| PROBLEM DESCRIPTION |
The listing below contains a span that opens with the line containing "1º MÁS VENDIDO" and closes with the line containing "Explorá nuestras categorías". Return that span exactly.

| DATA TO EXAMINE |
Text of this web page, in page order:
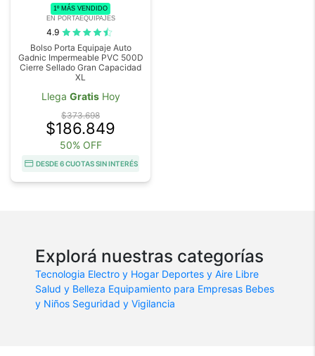
1º MÁS VENDIDO
EN PORTAEQUIPAJES
4.9
Bolso Porta Equipaje Auto
Gadnic Impermeable PVC 500D
Cierre Sellado Gran Capacidad
XL
Llega GratisHoy
$373.698
$186.849
50% OFF
DESDE 6 CUOTAS SIN INTERÉS
Explorá nuestras categorías
Tecnologia Electro y Hogar Deportes y Aire Libre
Salud y Belleza Equipamiento para Empresas Bebes
y Niños Seguridad y Vigilancia
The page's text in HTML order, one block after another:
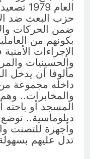
العام
حزب البعث ضد
ضمن الحركات
بكونهم من
الإجراءات
والحسينيات
مألوفا أن يدخل
داخله مجموعة من
والمخابرات..
المسجد أو باحته
دبلوماسية..
وأجهزة للتصنت
تدل عليهم
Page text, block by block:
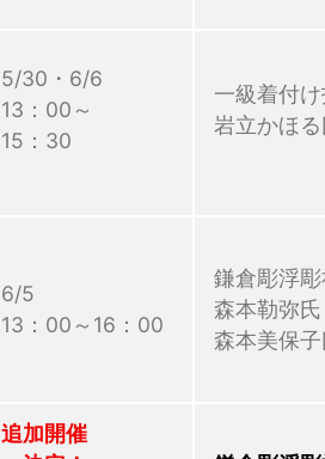
5/30・6/6
13：00～
15：30
一級着付
岩立かほる
6/5
13：00～16：00
鎌倉彫浮彫
森本勒弥氏
森本美保子
追加開催

| OUTPUT FOR THIS EXERCISE |
1º MÁS VENDIDO
EN PORTAEQUIPAJES
4.9
Bolso Porta Equipaje Auto
Gadnic Impermeable PVC 500D
Cierre Sellado Gran Capacidad
XL
Llega GratisHoy
$373.698
$186.849
50% OFF
DESDE 6 CUOTAS SIN INTERÉS
Explorá nuestras categorías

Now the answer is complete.